Midel produces transformer insulating oils that are alternative to mineral oils. Below are the typical properties of these oils:

When delving into the realm of transformer oils, a crucial differentiation comes to the fore - that between synthetic ester oils and natural ester oils. These distinct categories play integral roles in various transformer applications, with synthetic ester oils commonly finding their purpose in free-breathing transformers, while their natural ester oil counterparts are typically employed in sealed units. The significance of this demarcation cannot be overstated, as the choice between these oil types can significantly impact transformer performance and longevity.

Synthetic ester oils, renowned for their exceptional properties, are a favoured choice for free-breathing transformers because these oils exhibit remarkable dielectric strength, thermal stability, and oxidation resistance. These attributes collectively make them ideal for applications where the transformer is exposed to varying temperatures and operational stresses. Their synthetic nature empowers them to maintain consistent performance levels over extended periods, thus contributing to the reliability of transformers in demanding environments.

In contrast, natural ester oils come into their own in sealed transformer units. The hermetically sealed nature of these transformers demands an oil type that can uphold stability within confined spaces. Natural ester oils possess exceptional insulating properties and exhibit a lower vapour pressure, ensuring they are well suited to sealed environments. Their inherent biodegradability and eco-friendliness align with the growing focus on sustainable technologies, making them a preferred choice for environmentally conscious applications.

Within the dynamic landscape of transformer technology, WearCheck has observed a remarkable shift in client preferences. A notable surge in the adoption of new ester oil transformers has been witnessed, accompanied by a corresponding uptick in retrofill transformer installations. A striking testament to this trend is WearCheck’s trajectory from monitoring a mere two retrofilled transformers in 2018 to an impressive tally of 418 such transformers in 2022. This evolution underscores the industry’s recognition of the advantages that ester oils bring to the table.

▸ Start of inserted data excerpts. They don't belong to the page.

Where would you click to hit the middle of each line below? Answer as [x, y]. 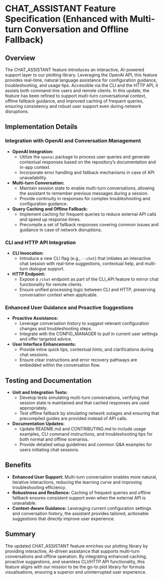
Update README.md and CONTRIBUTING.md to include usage [82, 429]
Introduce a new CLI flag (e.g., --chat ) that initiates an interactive [85, 258]
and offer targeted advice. [46, 339]
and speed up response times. [50, 219]
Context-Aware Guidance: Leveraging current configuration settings [82, 508]
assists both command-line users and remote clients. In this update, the [77, 91]
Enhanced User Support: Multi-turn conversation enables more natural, [85, 477]
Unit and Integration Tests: [40, 393]
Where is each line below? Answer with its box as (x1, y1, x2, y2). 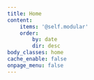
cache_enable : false (7, 56, 68, 63)
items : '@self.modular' (19, 23, 89, 30)
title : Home (7, 10, 42, 17)
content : (7, 17, 33, 24)
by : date (32, 36, 58, 43)
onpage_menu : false (7, 62, 64, 69)
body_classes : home (7, 49, 64, 56)
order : (19, 29, 39, 37)
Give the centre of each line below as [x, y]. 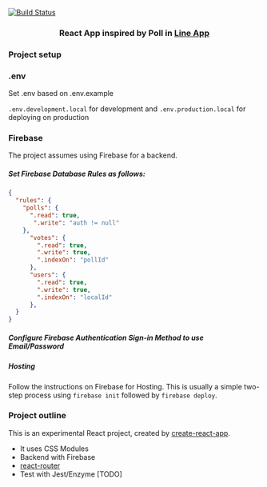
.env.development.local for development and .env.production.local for [127, 109]
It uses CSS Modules [54, 449]
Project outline [37, 416]
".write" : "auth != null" [76, 223]
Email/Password [36, 346]
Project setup [35, 54]
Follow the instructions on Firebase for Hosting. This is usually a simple [125, 386]
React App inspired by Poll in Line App [134, 33]
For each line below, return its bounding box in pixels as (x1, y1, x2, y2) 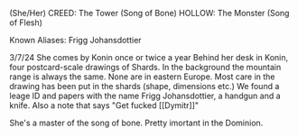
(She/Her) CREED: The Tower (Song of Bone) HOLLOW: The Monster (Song (9, 8, 290, 18)
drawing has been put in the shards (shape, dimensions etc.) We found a (9, 81, 280, 91)
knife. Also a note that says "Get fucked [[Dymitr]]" (9, 100, 200, 111)
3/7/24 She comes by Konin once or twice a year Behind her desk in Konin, (9, 52, 289, 62)
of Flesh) (9, 17, 43, 28)
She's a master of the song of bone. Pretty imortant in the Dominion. (9, 117, 264, 128)
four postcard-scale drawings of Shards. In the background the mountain (9, 62, 282, 72)
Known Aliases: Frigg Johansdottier (9, 35, 142, 45)
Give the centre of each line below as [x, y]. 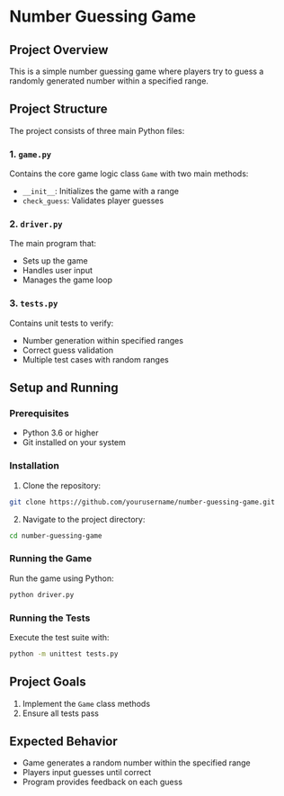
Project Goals [48, 682]
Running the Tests [50, 618]
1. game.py [31, 154]
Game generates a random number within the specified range [137, 763]
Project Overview [59, 50]
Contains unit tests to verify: [62, 323]
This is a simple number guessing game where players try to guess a [137, 71]
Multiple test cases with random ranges [95, 359]
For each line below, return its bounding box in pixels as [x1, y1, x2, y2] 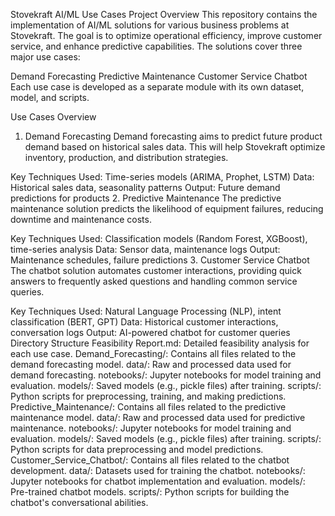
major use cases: [10, 51, 81, 63]
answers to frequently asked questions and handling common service [10, 275, 298, 287]
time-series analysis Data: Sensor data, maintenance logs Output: [10, 244, 281, 255]
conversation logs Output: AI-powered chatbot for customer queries [10, 327, 291, 338]
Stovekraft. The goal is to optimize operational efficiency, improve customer [10, 30, 323, 41]
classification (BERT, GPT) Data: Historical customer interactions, [10, 316, 279, 328]
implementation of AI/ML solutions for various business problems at [10, 19, 290, 31]
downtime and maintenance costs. [10, 214, 152, 225]
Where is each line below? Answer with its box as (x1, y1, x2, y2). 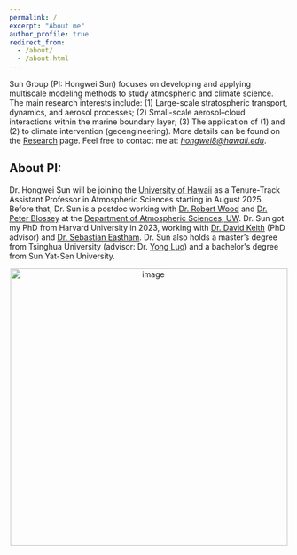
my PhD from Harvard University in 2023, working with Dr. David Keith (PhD (9, 222, 285, 233)
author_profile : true (9, 29, 90, 38)
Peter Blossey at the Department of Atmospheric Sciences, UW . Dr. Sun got (9, 212, 285, 223)
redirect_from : (9, 37, 66, 47)
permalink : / (9, 12, 58, 22)
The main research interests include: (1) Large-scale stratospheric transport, (9, 98, 288, 107)
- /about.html (17, 54, 69, 63)
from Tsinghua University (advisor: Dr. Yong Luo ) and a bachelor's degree (9, 241, 279, 251)
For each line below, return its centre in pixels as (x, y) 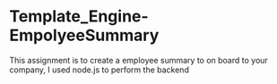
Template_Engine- (79, 17)
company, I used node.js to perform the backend (100, 70)
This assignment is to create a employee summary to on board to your (139, 60)
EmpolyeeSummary (84, 35)
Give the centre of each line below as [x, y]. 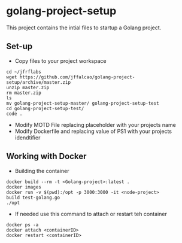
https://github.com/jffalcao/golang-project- [77, 77]
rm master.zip [24, 93]
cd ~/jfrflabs [24, 72]
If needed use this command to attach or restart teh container [91, 214]
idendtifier [28, 137]
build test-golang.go [33, 198]
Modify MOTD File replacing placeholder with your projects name [95, 124]
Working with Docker [46, 157]
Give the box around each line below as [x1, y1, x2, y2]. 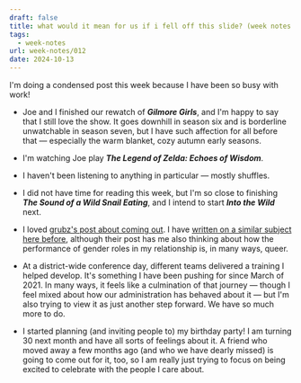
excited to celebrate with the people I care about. [22, 364, 205, 374]
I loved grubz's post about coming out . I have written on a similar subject [22, 224, 292, 235]
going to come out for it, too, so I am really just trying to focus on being [22, 354, 286, 365]
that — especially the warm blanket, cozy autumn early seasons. [22, 136, 262, 146]
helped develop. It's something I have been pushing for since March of [22, 271, 285, 281]
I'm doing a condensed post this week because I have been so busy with [9, 80, 279, 90]
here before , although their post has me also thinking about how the [22, 234, 274, 244]
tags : [9, 30, 30, 39]
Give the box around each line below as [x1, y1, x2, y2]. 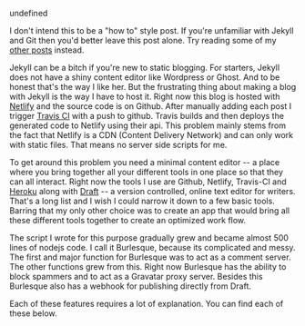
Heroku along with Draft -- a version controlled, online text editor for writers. [9, 186, 296, 196]
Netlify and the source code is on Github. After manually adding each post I [9, 101, 292, 112]
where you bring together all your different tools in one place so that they [9, 167, 284, 177]
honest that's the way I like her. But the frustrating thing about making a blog [9, 82, 297, 92]
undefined [9, 8, 48, 18]
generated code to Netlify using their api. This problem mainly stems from [9, 120, 287, 131]
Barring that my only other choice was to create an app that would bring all [9, 205, 290, 216]
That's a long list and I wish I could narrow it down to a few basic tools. [9, 195, 275, 206]
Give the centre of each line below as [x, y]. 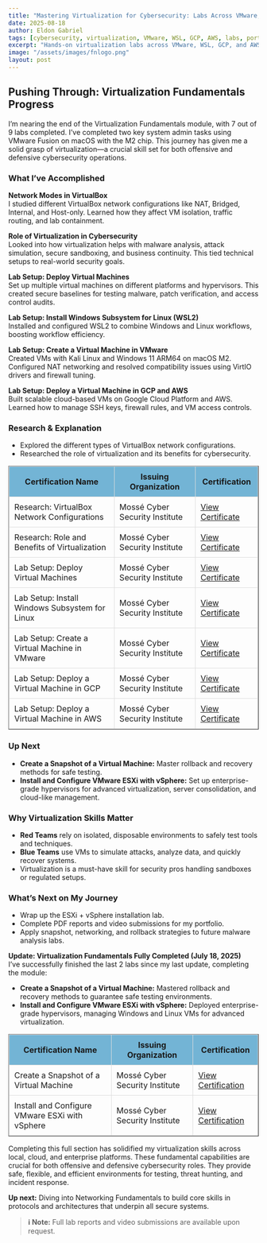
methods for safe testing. [61, 772]
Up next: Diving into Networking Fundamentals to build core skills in [120, 1198]
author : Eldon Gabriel [46, 30]
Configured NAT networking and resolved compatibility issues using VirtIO [130, 366]
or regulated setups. [53, 877]
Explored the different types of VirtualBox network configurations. [128, 445]
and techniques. [46, 843]
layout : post [30, 60]

In the journey towards optimising transformer performance, effective communication between clients and testing laboratories assumes paramount importance. While the testing procedures for ester oils are analogous to those for conventional mineral oils, it is considered best practice to assess each oil variant separately. The challenge arises during the diagnostic phase, where the distinct specifications of mineral oil, silicone oil and ester oils necessitate meticulous analysis. Accurate identification of the oil type serves as the cornerstone for interpreting test results and formulating precise maintenance strategies.


From the advanced research workshop for transformers – 2013

Broadly speaking, when considering an oil sample from a newly built transformer intended for ester oil usage, the presence of Dissolved Gas Analysis (DGA) indicators might not be readily apparent. In such cases, the diagnostic approach closely parallels that applied to traditional mineral oil transformers. However, when shifting focus to retrofill transformers, a notable departure emerges. Here, an immediate elevation in ethane, and particularly ethylene, levels become evident. This discernible shift can be attributed primarily to the significantly heightened viscosity inherent in ester oils. Following the retrofill process, these gases experience a sudden surge, subsequently reaching a point of stabilisation over time.

In conclusion, the world of transformer oils is a nuanced realm where the classification between synthetic ester oils and natural ester oils holds significant implications. As WearCheck’s journey exemplifies, the industry is embracing these variants with fervour, recognising their pivotal role in enhancing transformer efficiency and durability. The pathway to effective utilisation, however, rests on clear communication, precise testing, and a profound understanding of the distinct characteristics that set ester oils apart in the realm of transformer technology.